Ra Im Eonni mengalihkan pandangannya dan menyambar tasnya yang berada di meja lalu berjalan keluar rumah. Hal yang tidak ku mengerti, Ha Seonsaeng malah diam saja. Lihatlah, ia asyik menghabiskan botol soju.
"Hyung, apa tadi tidak terlalu kasar?" Oppa menggandengku menuju meja makan.
"Dia yang membuatku kesal." Ha Seonsaeng menenggak soju lagi. Melihatnya seperti ini membuatku merasa tidak enak, hidup bersama seseorang selama 5 tahun lalu ditinggal bukan perkara mudah. Akan ada perubahan besar yang terjadi nanti.

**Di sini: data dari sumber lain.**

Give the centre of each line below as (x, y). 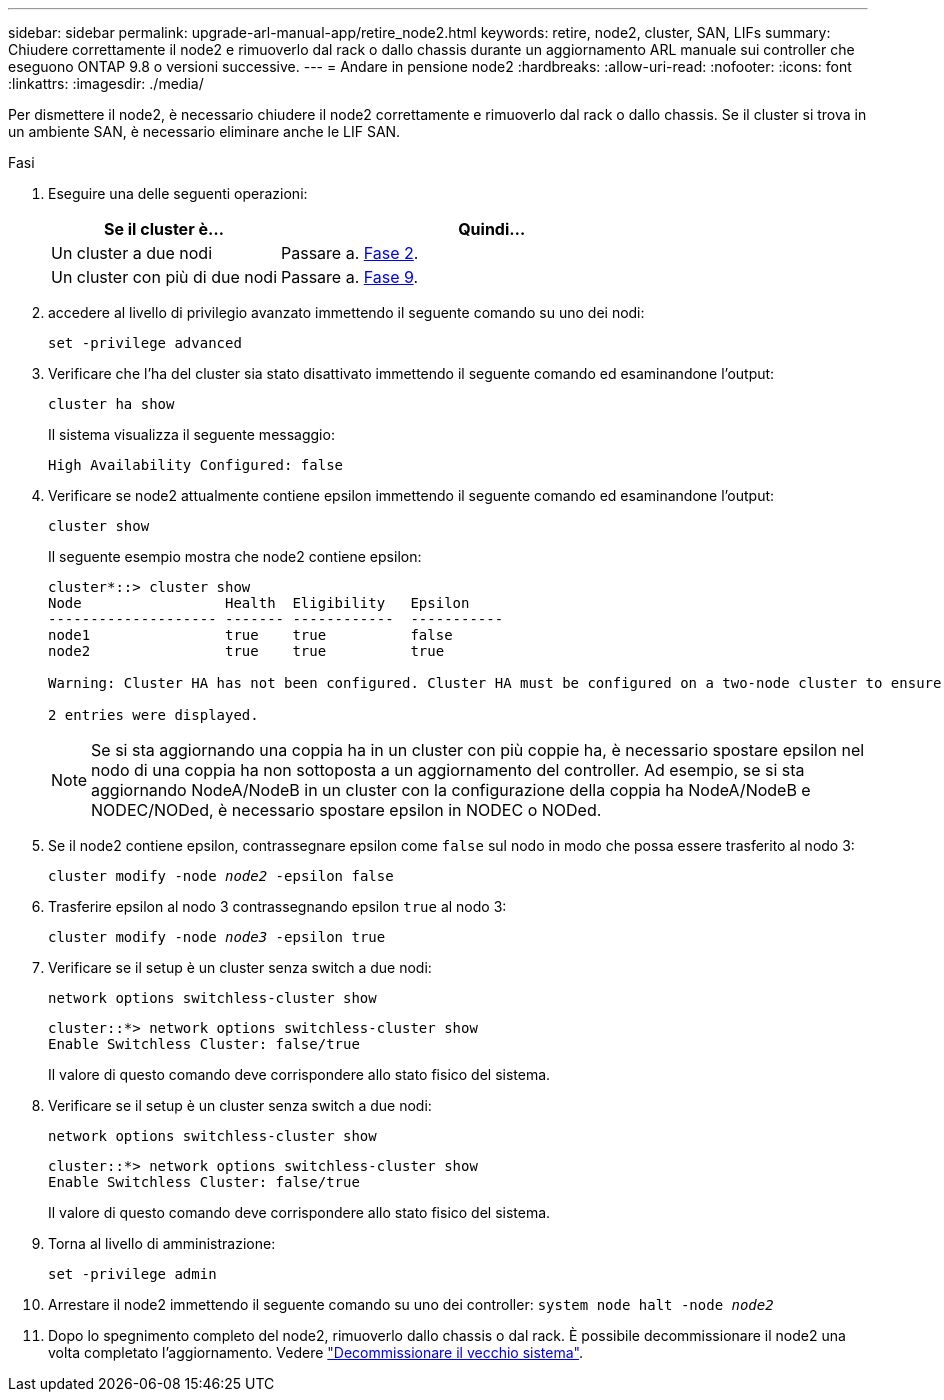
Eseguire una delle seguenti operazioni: (178, 193)
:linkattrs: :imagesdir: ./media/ (106, 83)
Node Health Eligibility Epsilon (259, 603)
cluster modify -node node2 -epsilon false (221, 876)
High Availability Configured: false (196, 465)
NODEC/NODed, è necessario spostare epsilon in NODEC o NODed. (346, 810)
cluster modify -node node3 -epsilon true (217, 937)
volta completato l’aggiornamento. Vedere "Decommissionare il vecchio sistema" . (316, 1352)
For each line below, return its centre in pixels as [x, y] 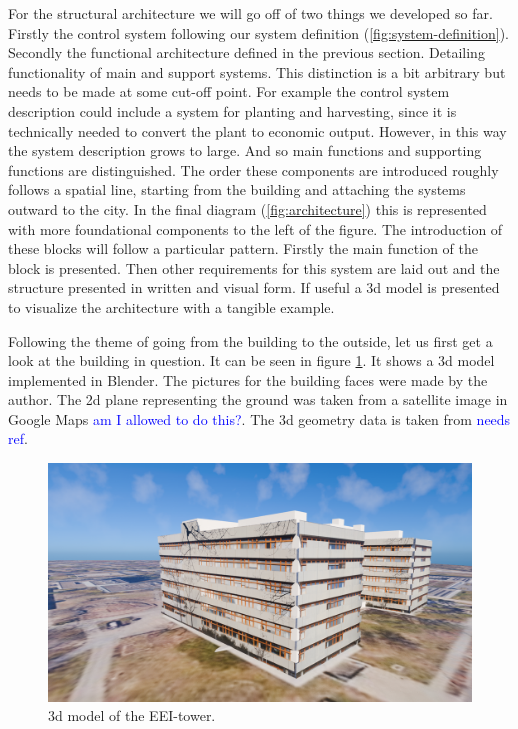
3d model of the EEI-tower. [132, 715]
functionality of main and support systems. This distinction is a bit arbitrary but [257, 71]
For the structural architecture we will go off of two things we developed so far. [250, 13]
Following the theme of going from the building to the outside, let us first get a [250, 340]
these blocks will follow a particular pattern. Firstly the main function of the [243, 248]
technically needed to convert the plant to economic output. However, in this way [257, 130]
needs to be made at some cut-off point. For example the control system [229, 91]
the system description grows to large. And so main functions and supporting [245, 150]

Tapi, aku tidak mau berpisah dengan Oppa lagi. Ini juga demi Eomma.
"Apa aku mengganggu tidur kalian? Aku minta maaf. Sebenarnya aku hanya ingin minum dengan tenang, tapi dia memancing amarahku."

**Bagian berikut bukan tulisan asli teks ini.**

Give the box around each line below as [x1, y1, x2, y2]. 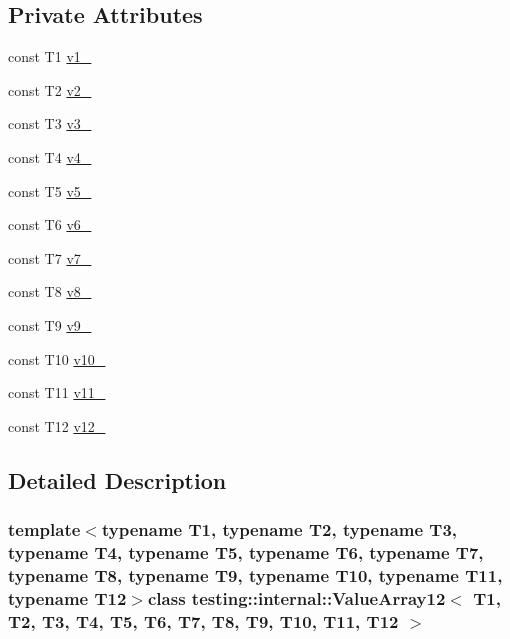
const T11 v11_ [8, 382, 106, 403]
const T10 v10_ [8, 348, 106, 369]
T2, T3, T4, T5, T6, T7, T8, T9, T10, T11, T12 [8, 608, 399, 633]
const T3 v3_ [8, 113, 92, 134]
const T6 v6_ [8, 214, 92, 235]
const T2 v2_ [8, 79, 92, 100]
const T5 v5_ [8, 180, 92, 201]
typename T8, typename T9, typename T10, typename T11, [8, 562, 503, 587]
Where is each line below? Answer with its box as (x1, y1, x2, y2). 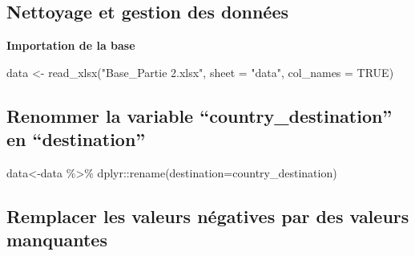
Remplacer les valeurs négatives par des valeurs (6, 203, 409, 228)
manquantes (6, 227, 107, 252)
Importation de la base (6, 37, 135, 54)
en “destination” (6, 127, 146, 152)
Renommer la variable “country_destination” (6, 103, 393, 128)
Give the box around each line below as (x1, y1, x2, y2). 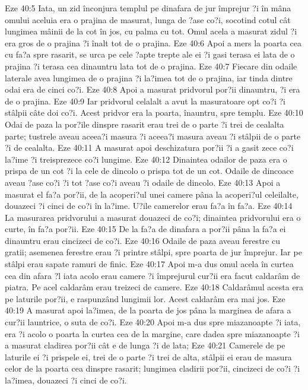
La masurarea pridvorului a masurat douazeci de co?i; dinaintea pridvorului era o (5, 211, 301, 223)
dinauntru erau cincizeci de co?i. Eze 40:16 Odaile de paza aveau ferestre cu (5, 234, 280, 246)
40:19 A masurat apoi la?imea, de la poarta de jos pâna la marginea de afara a (5, 304, 291, 316)
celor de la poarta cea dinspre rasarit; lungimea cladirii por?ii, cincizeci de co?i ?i (5, 362, 300, 375)
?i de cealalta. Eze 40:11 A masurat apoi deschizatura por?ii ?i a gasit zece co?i (5, 141, 294, 154)
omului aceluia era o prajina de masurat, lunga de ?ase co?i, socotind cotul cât (5, 13, 291, 26)
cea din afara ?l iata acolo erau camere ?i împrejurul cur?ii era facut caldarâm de (5, 269, 300, 281)
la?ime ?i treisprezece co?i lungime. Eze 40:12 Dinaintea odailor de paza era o (5, 153, 287, 165)
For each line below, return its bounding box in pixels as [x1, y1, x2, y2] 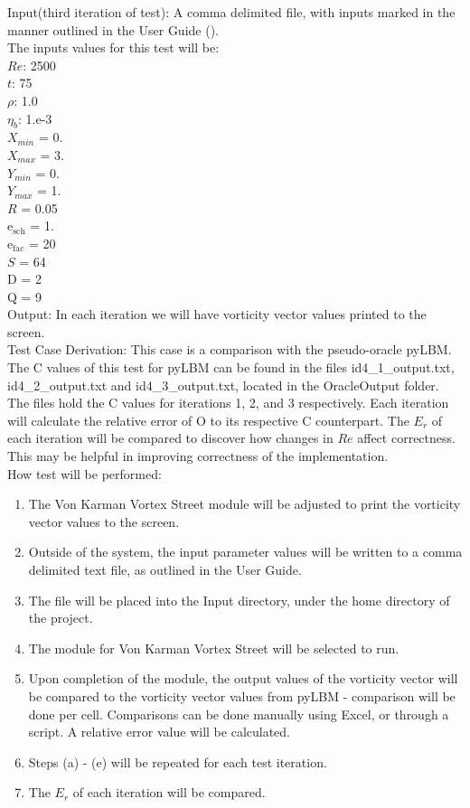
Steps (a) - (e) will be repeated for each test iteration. [28, 752, 327, 771]
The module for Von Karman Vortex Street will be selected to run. [28, 638, 399, 657]
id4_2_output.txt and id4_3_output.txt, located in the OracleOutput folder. [7, 375, 439, 394]
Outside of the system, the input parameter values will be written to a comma [28, 542, 463, 561]
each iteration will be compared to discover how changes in [7, 428, 334, 447]
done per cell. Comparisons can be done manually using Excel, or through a [28, 704, 449, 723]
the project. [28, 608, 93, 627]
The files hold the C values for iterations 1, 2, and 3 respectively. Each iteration [7, 393, 449, 412]

Oppa menuangkan soju di gelasnya dan menenggaknya, "Apa Hyung belum juga merasakannya?"
"Aku kembali ke kamar saja." Aku bangkit dari dudukku dan hendak melangkah menuju kamar Oppa di lantai 2, tapi Ha Seonsaeng memegang tanganku.

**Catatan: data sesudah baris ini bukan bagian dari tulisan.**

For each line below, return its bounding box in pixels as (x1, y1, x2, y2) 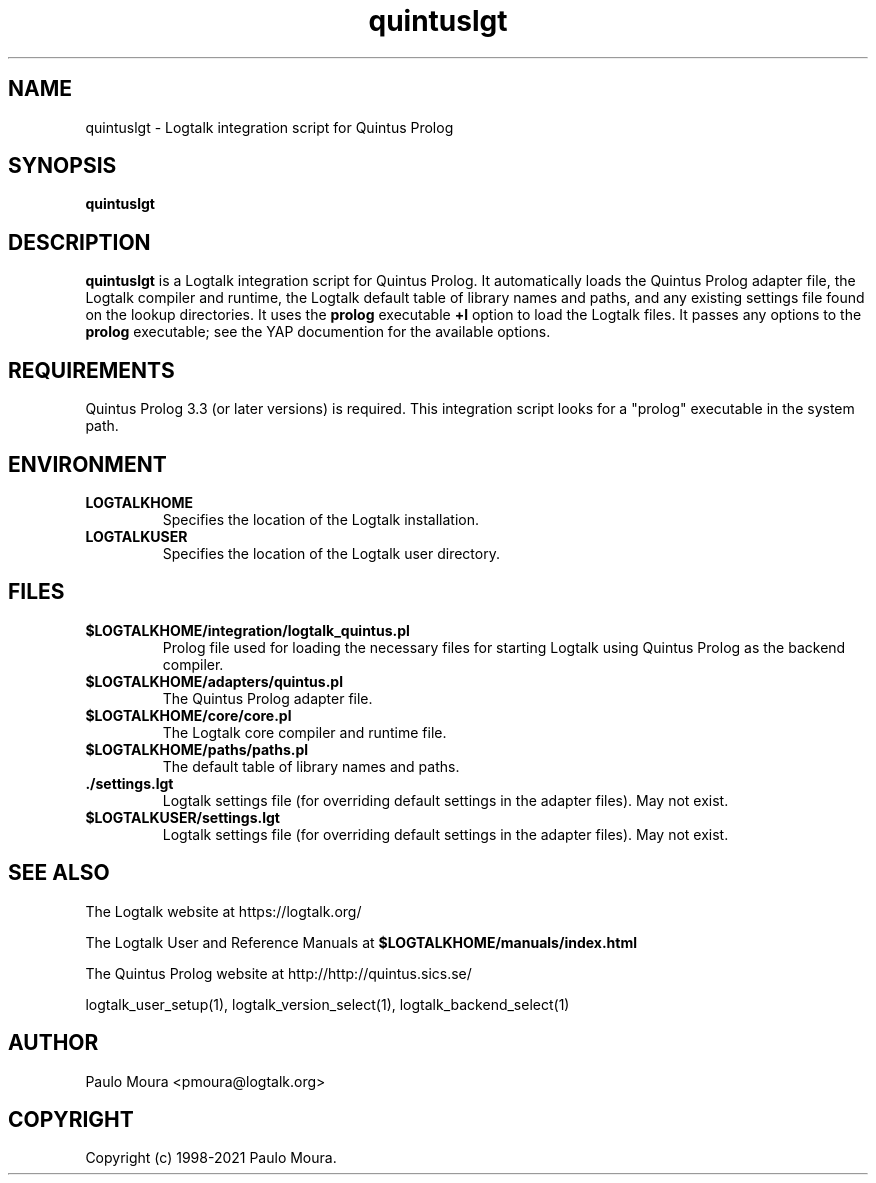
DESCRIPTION (8, 229, 151, 255)
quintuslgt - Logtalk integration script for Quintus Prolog (85, 118, 454, 136)
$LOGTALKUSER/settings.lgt (85, 808, 280, 826)
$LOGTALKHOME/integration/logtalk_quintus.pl (85, 621, 410, 639)
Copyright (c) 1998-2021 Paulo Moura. (85, 1149, 337, 1167)
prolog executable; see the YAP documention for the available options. (85, 323, 551, 341)
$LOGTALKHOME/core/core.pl (85, 706, 292, 724)
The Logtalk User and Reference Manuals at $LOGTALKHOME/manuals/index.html (85, 933, 637, 951)

"Tidak. Kau boleh duduk disini. Tapi jangan minum ya." Aku menatap Ha Seonsaeng yang menatapku dengan senyuman, Ha Seonsaeng mabuk.
Oppa memberikan tumblernya yang sudah terisi jus mangga untukku. Aku membuka dan meminumnya sambil memusatkan perhatianku pada dua pria yang sedang membicarakan sebuah masalah.
Entah apa masalahnya, aku tidak mengerti.
"Tujuh tahun, Hyung." Aku menatap Oppa yang menenggak soju entah ke berapa kali.
Hah?
"Ya, aku tahu. Tapi bagaimana? Aku tidak merasakan apapun dengannya. Aku tidak bisa mencintainya."
Mencintai siapa?
"Kalau begitu, lepaskan saja Ra Im Noona. Dia sangat tersiksa dengan hubungan tanpa cinta seperti ini."
Hey!
Aku tidak salah dengar?
"Kau tahu sendiri bagaimana Ra Im." Ha Seonsaeng menatap Oppa, "Kau masih ingat kan terakhir kali aku meminta putus?" Ha Seonsaeng mengangkat tangan kanannya, ada sebuah cincin tersemat di jari manisnya.
Hlah, sejak kapan ada cincin disana? Saat mengajar, aku tidak pernah melihatnya.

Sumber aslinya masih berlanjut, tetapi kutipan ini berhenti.